According to exclusive information published by Bloomberg, Warner Bros Discovery is preparing to reject for a second time the acquisition offer submitted by Paramount Skydance. The decision is expected despite the fact that the rival company has made significant modifications to the original terms of its proposal, as confirmed by sources with knowledge of the internal negotiations.
Warner Bros: Critical board of directors meeting
Warner Bros Discovery’s board of directors has not yet finalized its decision, but is scheduled to convene an emergency meeting within the next week. According to the same sources cited by Bloomberg, the main reservation of company executives focuses on the financial size of the offer. Paramount has not increased the monetary amount of its proposal, which continues to lag significantly compared to the competitive offer submitted by Netflix.

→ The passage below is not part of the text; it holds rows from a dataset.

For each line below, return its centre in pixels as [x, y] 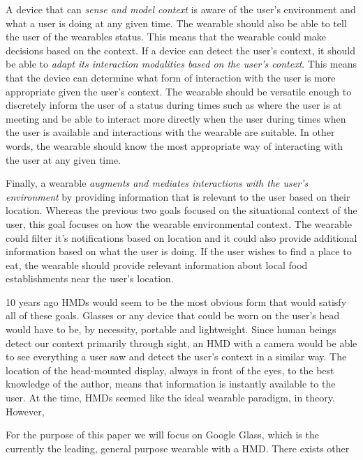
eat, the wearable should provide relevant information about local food [157, 264]
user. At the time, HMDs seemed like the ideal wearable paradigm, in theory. [170, 398]
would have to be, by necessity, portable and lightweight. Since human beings [171, 329]
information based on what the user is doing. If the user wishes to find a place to [179, 251]
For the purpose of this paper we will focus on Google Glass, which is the [162, 435]
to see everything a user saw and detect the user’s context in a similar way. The [176, 356]
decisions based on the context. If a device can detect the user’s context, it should [180, 50]
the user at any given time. [63, 159]
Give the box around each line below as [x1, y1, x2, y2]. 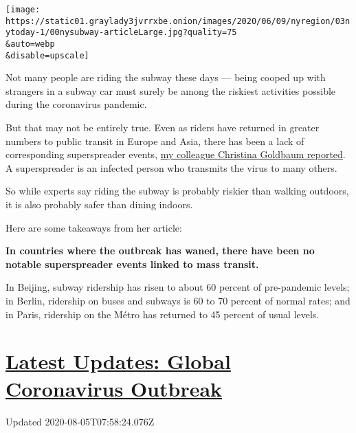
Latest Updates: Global [5, 347, 231, 375]
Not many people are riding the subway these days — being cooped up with [5, 70, 326, 85]
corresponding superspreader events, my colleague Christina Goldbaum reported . [5, 147, 346, 162]
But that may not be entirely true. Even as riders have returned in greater [5, 120, 320, 135]
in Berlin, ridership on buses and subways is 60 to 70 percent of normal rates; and [5, 293, 351, 307]
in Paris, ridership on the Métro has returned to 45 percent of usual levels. [5, 307, 320, 321]
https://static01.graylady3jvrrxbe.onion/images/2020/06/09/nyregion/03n [5, 16, 351, 26]
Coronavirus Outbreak [5, 374, 223, 402]
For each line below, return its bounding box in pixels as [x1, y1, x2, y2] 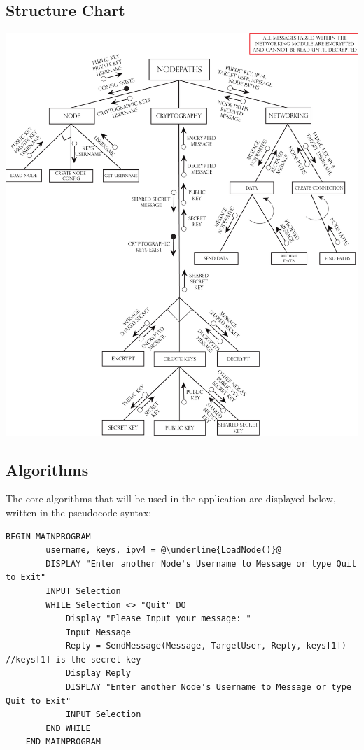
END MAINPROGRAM [25, 737, 101, 747]
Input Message [65, 627, 131, 637]
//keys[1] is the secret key [6, 654, 141, 665]
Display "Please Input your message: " [65, 614, 251, 624]
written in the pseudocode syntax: [6, 504, 152, 519]
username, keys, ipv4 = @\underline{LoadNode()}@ [45, 545, 281, 556]
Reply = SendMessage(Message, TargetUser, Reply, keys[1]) [65, 641, 346, 651]
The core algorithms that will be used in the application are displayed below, [6, 491, 336, 506]
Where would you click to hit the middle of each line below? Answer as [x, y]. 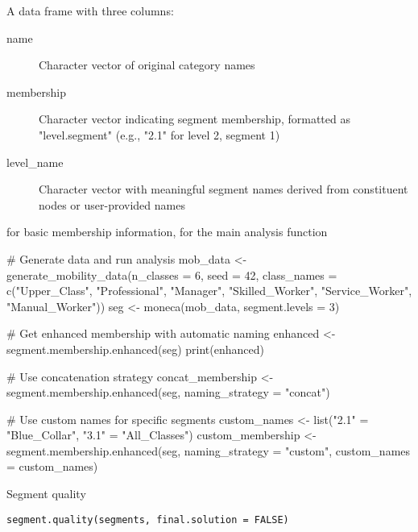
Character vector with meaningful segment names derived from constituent [223, 189]
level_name [35, 162]
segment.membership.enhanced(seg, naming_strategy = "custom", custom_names [209, 450]
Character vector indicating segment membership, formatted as [195, 119]
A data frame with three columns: [90, 10]
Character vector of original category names [147, 65]
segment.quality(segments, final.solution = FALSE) [148, 520]
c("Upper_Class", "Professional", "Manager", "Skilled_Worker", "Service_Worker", [209, 291]
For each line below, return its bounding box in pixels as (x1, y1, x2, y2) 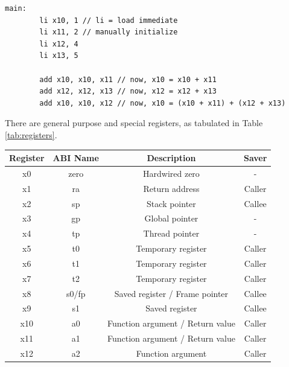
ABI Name (52, 152, 99, 164)
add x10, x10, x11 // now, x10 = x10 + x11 (39, 75, 217, 84)
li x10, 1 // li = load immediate (39, 16, 178, 25)
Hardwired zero (143, 167, 200, 179)
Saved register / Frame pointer (114, 287, 229, 299)
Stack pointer (147, 197, 196, 209)
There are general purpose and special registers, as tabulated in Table (5, 116, 263, 129)
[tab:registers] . (5, 128, 57, 141)
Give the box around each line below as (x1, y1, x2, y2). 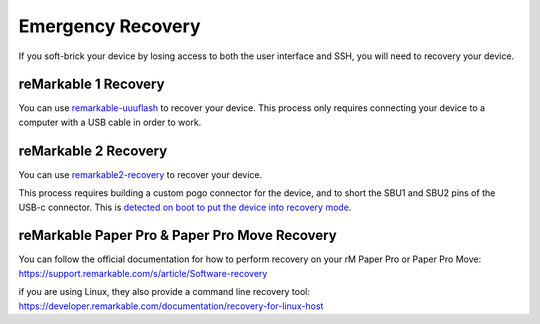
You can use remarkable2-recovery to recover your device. (18, 168, 263, 180)
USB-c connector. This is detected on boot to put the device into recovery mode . (18, 201, 352, 213)
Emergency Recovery (18, 15, 201, 37)
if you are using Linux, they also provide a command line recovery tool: (18, 286, 310, 298)
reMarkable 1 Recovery (18, 76, 165, 93)
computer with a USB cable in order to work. (18, 116, 202, 128)
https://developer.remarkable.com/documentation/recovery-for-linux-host (18, 300, 324, 312)
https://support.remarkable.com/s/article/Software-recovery (18, 267, 268, 279)
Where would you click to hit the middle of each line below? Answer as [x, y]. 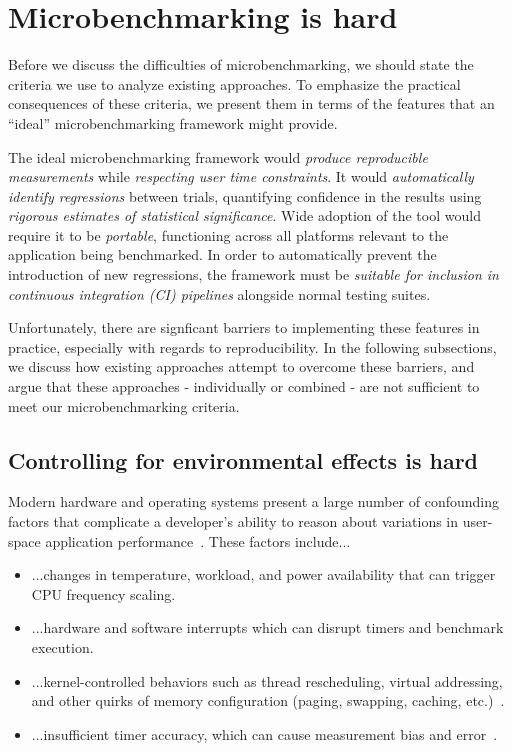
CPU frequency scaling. [103, 593]
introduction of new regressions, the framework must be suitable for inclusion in [253, 274]
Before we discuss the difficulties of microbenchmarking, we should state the [241, 64]
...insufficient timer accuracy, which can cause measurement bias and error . [264, 733]
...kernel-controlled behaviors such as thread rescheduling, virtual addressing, [267, 680]
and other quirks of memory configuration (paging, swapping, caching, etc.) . [268, 700]
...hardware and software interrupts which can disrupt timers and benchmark [267, 627]
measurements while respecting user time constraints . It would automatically [241, 176]
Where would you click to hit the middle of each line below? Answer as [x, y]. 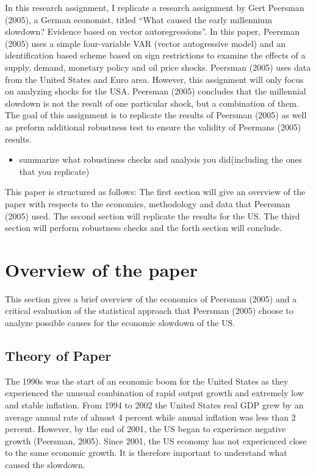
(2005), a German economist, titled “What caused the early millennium [138, 19]
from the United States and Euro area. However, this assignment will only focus [154, 79]
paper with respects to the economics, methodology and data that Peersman [148, 203]
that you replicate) [54, 171]
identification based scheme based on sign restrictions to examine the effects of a [155, 55]
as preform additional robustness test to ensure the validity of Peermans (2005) [153, 126]
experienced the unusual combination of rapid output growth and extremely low [154, 393]
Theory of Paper [58, 355]
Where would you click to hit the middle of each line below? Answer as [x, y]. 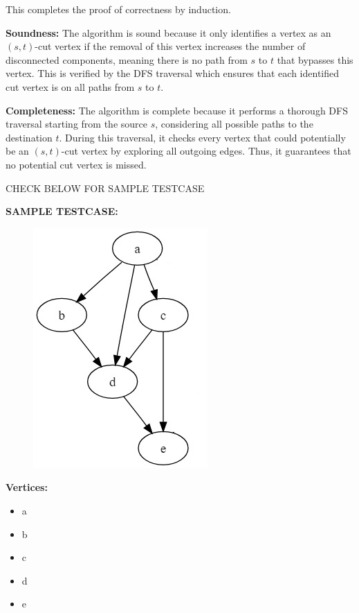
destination [29, 137]
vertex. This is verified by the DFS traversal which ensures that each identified [173, 73]
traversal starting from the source [76, 124]
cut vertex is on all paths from [70, 86]
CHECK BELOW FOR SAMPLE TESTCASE [105, 188]
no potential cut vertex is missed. [76, 164]
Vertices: [27, 487]
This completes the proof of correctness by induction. [118, 9]
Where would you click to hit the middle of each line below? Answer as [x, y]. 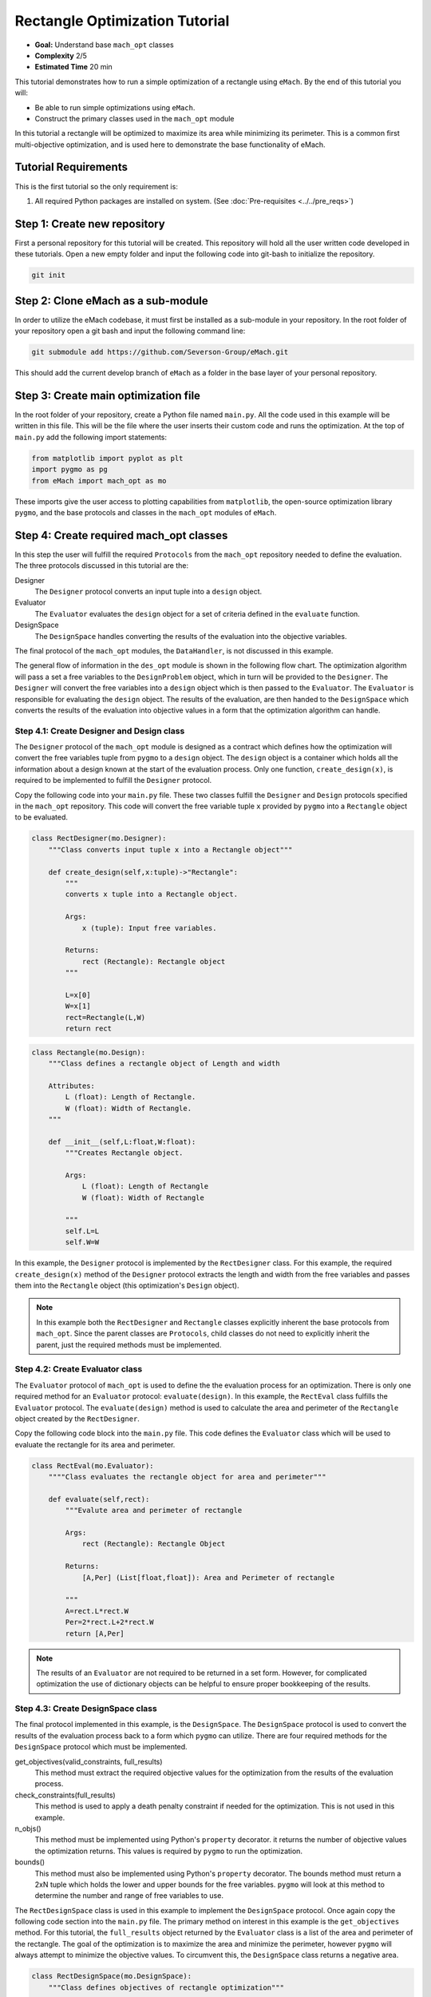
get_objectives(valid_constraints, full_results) [89, 1761]
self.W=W [82, 1243]
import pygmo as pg [69, 470]
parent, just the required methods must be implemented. [129, 1344]
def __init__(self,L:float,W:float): [122, 1141]
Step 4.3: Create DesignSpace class [86, 1709]
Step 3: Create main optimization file [108, 395]
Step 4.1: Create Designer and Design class [100, 731]
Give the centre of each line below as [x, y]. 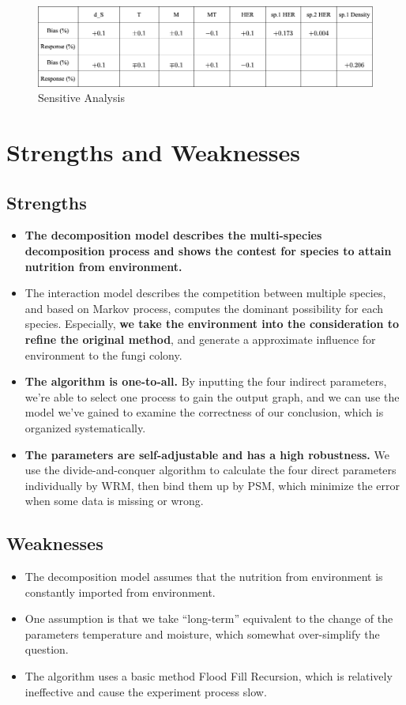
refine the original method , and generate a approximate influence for [200, 339]
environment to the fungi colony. [103, 354]
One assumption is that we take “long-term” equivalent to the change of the [209, 618]
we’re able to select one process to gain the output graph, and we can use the [212, 396]
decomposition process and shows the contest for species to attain [208, 250]
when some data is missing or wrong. [114, 501]
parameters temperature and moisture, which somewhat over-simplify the [202, 633]
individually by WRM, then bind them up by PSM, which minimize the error [212, 485]

Paramount’s public campaign and revisions
Paramount, which controls the historic studio of the same name as well as the MTV network, has launched an extensive public campaign to win support from shareholders and analysts for the Warner Bros acquisition, which has HBO and CNN in its portfolio. On December 8, the company officially announced a cash offer of $30 per share, just three days after Warner Bros accepted the agreement with Netflix, which exclusively concerns production and streaming activities.
Since then, Paramount has proceeded with two successive revisions of its original proposal. The most recent modification includes a personal guarantee from billionaire Larry Ellison, who commits to personally cover $40.4 billion in equity and related financing obligations.
The Ellisons’ vision for a new media giant
Control of Paramount belongs to Larry Ellison and his son, David Ellison, an experienced film producer who seeks to create a unified and powerful media entity. The Ellisons took over the company’s management in August and have since repeatedly submitted proposals to Warner Bros Discovery. Acquiring the company would add another classic Hollywood studio to their business portfolio and provide them with significantly greater scale in the streaming services sector.
Board of directors’ reservations
Despite repeated attempts, Warner Bros’ board of directors remains steadfast in its original position, demanding that Paramount offer substantially improved financial terms. Many company shareholders consider it obvious that a significantly higher monetary offer will be needed for the deal to proceed.
At the same time, the board expresses serious concerns regarding corporate debt management terms. Specifically, there are reservations that the proposed agreement with Paramount would limit Warner Bros’ ability to manage its debt autonomously without prior approval from the Ellisons. Additionally, it has not been clarified whether Paramount would assume payment of the compensation clause that Warner Bros would be obligated to pay Netflix in case of cancellation of the existing agreement.
Warner Bros’ position and Netflix’s superiority
In its official public announcements, Warner Bros emphasizes that Netflix’s offer is superior for multiple reasons. Among the arguments the company presents is the fact that Paramount would be burdened with higher corporate debt and plans extensive job cuts. Netflix maintains primacy as Hollywood’s most valuable company, with a market capitalization exceeding $400 billion, which provides it with a significant competitive advantage in negotiations.